Günler geçiyor ve acım alışkanlığa dönüşüyordu.
Akşamları Aras'la yürüyüşler yapıyorduk.
Aklımda bir sürü soru vardı böyle bütün şehri dolaşabilirim.İçimdeki sıkıntı asla geçmiyor ama bazı anlarda gidiyordu. Kendimi meşgul etmenin bir yolunu bulmuştum hayatımda olumlu şeyler de oluyordu, bir pastahane de işe başladım bu beni hayata bağlıyor yeni yüzler geçmişi silmemde yardımcı oluyordu.Beynim de beni yiyen sorular asla bitmiyordu. Nedim o ne yapıyordu boşanma davasını açmış mıydı ? Evdekiler zaten gitmeme sevinmişti bundan emindim. Kendi ailemin dahi büyük bir üzüntü içinde olduklarını düşünmüyorum, aslında öğrenebilirim neler olduğunu.
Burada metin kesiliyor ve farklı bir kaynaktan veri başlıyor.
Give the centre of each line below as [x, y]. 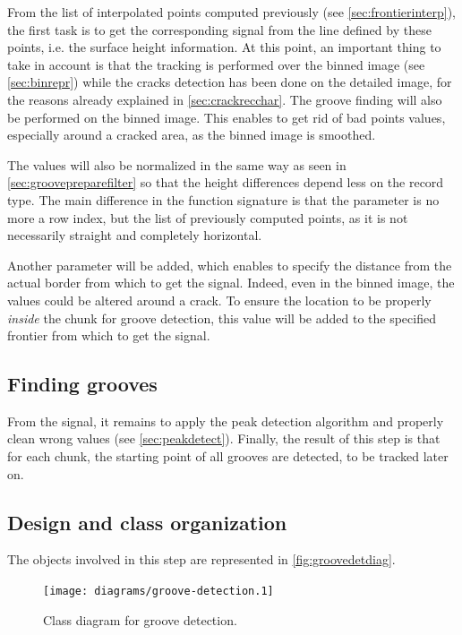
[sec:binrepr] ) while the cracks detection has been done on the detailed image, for [230, 82]
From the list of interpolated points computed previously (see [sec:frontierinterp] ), [231, 12]
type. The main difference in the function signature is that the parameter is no [223, 199]
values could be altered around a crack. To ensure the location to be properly [219, 300]
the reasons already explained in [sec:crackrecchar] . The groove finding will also [225, 99]
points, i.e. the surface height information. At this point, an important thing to [224, 47]
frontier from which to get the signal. [109, 335]
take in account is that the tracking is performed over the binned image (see [216, 64]
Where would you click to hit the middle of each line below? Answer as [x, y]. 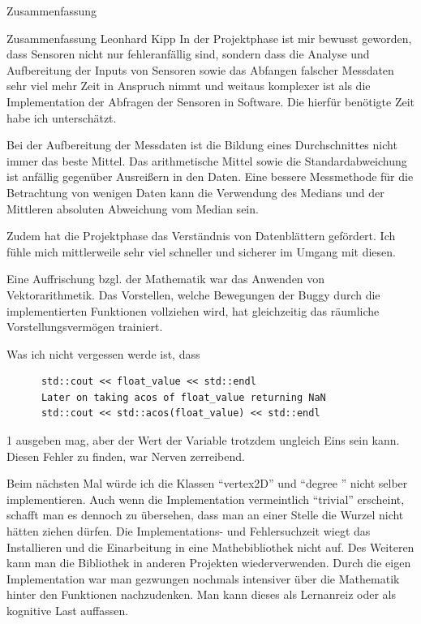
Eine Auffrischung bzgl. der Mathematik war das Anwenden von [166, 279]
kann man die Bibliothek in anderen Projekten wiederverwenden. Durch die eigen [209, 563]
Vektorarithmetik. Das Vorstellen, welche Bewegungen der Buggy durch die [193, 294]
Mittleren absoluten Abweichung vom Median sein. [133, 208]
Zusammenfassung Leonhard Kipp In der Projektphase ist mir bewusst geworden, [209, 38]
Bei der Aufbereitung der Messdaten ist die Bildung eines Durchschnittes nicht [202, 145]
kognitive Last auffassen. [68, 610]
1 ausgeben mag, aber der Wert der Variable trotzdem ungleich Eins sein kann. [203, 440]

Aras haftada bir kaç gün İstanbul'a gidip geliyor ama sormaya korkuyorum sevilmediğimin yüzüme vurulmasından , hoyrat davranışlarımın ve ( gençliğimin de etkileri olan) hatalarımın yüzüme vurulmasından yoruldum artık.
Sabah kalktığımda kendimi daha enerjik hissediyordum. Kahvaltımın ardından hızlı adımlarla yürümeye başladım pastahanenin kapısını açtığım da gelen şıngırdama sesiyle gülümsedim çok hoşuma gidiyordu bu ses. Hemen işimin başına geçtim fazla yoğun olmasada yorulmuştum.
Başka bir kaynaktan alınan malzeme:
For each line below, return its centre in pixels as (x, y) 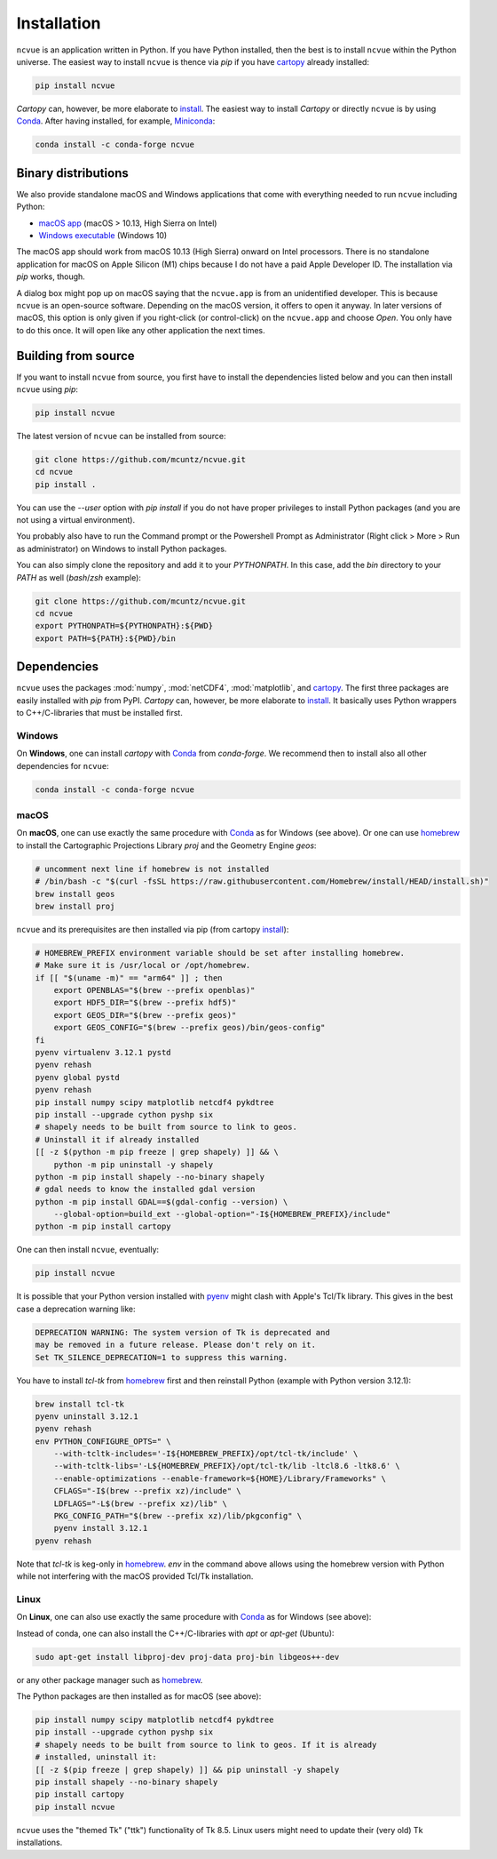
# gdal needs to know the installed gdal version (145, 1190)
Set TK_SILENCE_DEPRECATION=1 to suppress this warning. (162, 1357)
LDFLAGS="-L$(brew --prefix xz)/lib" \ (141, 1503)
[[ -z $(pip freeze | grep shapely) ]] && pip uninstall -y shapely (187, 1770)
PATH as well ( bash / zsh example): (79, 577)
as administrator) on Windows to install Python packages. (122, 549)
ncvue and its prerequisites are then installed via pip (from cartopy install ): (153, 929)
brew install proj (75, 906)

Çıkışta Arasla beraber güzel bir Nevşehir turu yapmıştık. En çok görmek istediğim balonların uçuşuydu düşüncesi bile yüzümü gülümsetiyordu.
İster istemez hayallere dalıyordum Nedimle sabahın erken saatlerinde heyecanla bindiğimiz o balonda sarılarak etrafı izlesek, ben onun güzel boynuna burnumu yaslasam ve kokusunu içime çeksem...
Hayaldi işte...
Bütün gece Arasın şakaları ve beni götürdüğü yerlerdeki anılarını anlatmasıyla geçiyordu.
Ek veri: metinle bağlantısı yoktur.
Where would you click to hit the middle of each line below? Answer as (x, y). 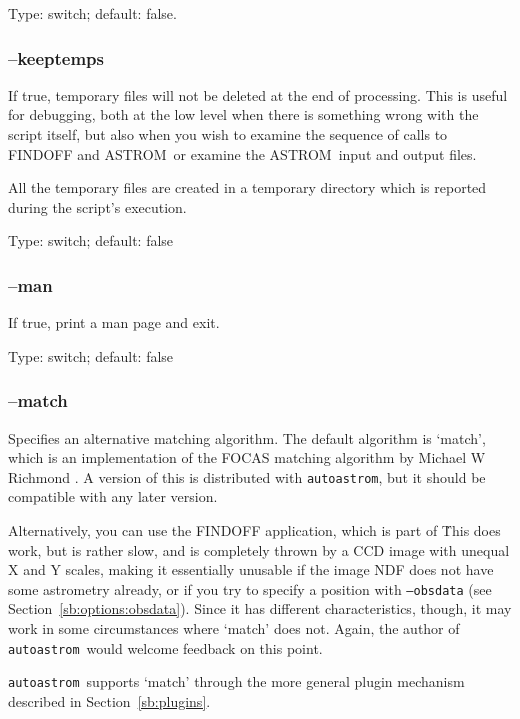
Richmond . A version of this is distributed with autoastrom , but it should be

Günlerimiz böylece geçiyordu. Yaralarım iz olarak kalmaya başlıyordu.
Bir gün kalktığımda farklı birşey oldu.
Aşağıdan gelen bağırma sesiyle hızla aşağı indim salonun kapısını açmamla olduğum yerde durup baktım sadece ne tepki vermem gerektiğini bile bilmiyordum.Bana bakan gözleri yine birer ateş topuydu ama yanında farklı birşey daha vardı,çözemediğim.
"Nedim"
" Oo Ceren hanım beni bırakıp gittin bu herif için mi? "
Verdiği tepkiler beni şaşırtıyordu.
Söylediği şeylerde..."Iki haftadır neredesin sen? Nasıl beni bırakıp gidersin?"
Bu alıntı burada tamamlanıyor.